Problem details: Could you retype all of the entries exactly, without their pictures?

[Records from a data collection]
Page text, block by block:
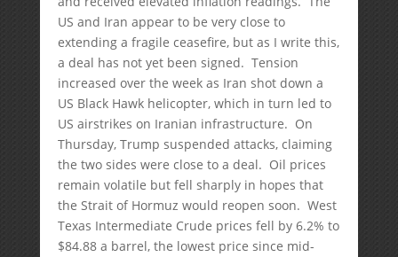
US and Iran appear to be very close to
extending a fragile ceasefire, but as I write this,
a deal has not yet been signed. Tension
increased over the week as Iran shot down a
US Black Hawk helicopter, which in turn led to
US airstrikes on Iranian infrastructure. On
Thursday, Trump suspended attacks, claiming
the two sides were close to a deal. Oil prices
remain volatile but fell sharply in hopes that
the Strait of Hormuz would reopen soon. West
Texas Intermediate Crude prices fell by 6.2% to
$84.88 a barrel, the lowest price since mid-
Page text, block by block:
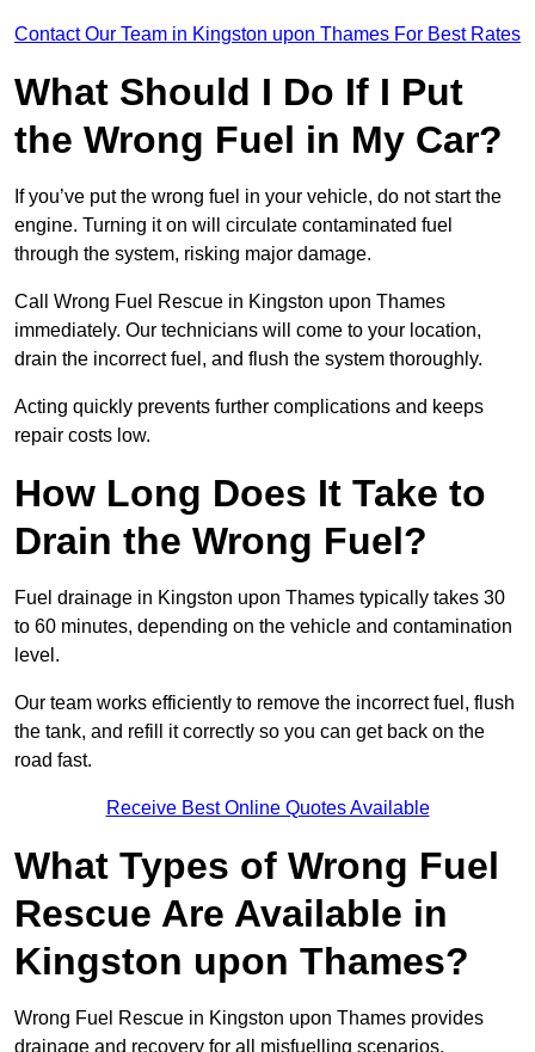
Contact Our Team in Kingston upon Thames For Best Rates
What Should I Do If I Put
the Wrong Fuel in My Car?
If you’ve put the wrong fuel in your vehicle, do not start the
engine. Turning it on will circulate contaminated fuel
through the system, risking major damage.
Call Wrong Fuel Rescue in Kingston upon Thames
immediately. Our technicians will come to your location,
drain the incorrect fuel, and flush the system thoroughly.
Acting quickly prevents further complications and keeps
repair costs low.
How Long Does It Take to
Drain the Wrong Fuel?
Fuel drainage in Kingston upon Thames typically takes 30
to 60 minutes, depending on the vehicle and contamination
level.
Our team works efficiently to remove the incorrect fuel, flush
the tank, and refill it correctly so you can get back on the
road fast.
Receive Best Online Quotes Available
What Types of Wrong Fuel
Rescue Are Available in
Kingston upon Thames?
Wrong Fuel Rescue in Kingston upon Thames provides
drainage and recovery for all misfuelling scenarios,

Response to this exercise:
Page text, block by block:
US and Iran appear to be very close to
extending a fragile ceasefire, but as I write this,
a deal has not yet been signed. Tension
increased over the week as Iran shot down a
US Black Hawk helicopter, which in turn led to
US airstrikes on Iranian infrastructure. On
Thursday, Trump suspended attacks, claiming
the two sides were close to a deal. Oil prices
remain volatile but fell sharply in hopes that
the Strait of Hormuz would reopen soon. West
Texas Intermediate Crude prices fell by 6.2% to
$84.88 a barrel, the lowest price since mid-
Page text, block by block:
Contact Our Team in Kingston upon Thames For Best Rates
What Should I Do If I Put
the Wrong Fuel in My Car?
If you’ve put the wrong fuel in your vehicle, do not start the
engine. Turning it on will circulate contaminated fuel
through the system, risking major damage.
Call Wrong Fuel Rescue in Kingston upon Thames
immediately. Our technicians will come to your location,
drain the incorrect fuel, and flush the system thoroughly.
Acting quickly prevents further complications and keeps
repair costs low.
How Long Does It Take to
Drain the Wrong Fuel?
Fuel drainage in Kingston upon Thames typically takes 30
to 60 minutes, depending on the vehicle and contamination
level.
Our team works efficiently to remove the incorrect fuel, flush
the tank, and refill it correctly so you can get back on the
road fast.
Receive Best Online Quotes Available
What Types of Wrong Fuel
Rescue Are Available in
Kingston upon Thames?
Wrong Fuel Rescue in Kingston upon Thames provides
drainage and recovery for all misfuelling scenarios,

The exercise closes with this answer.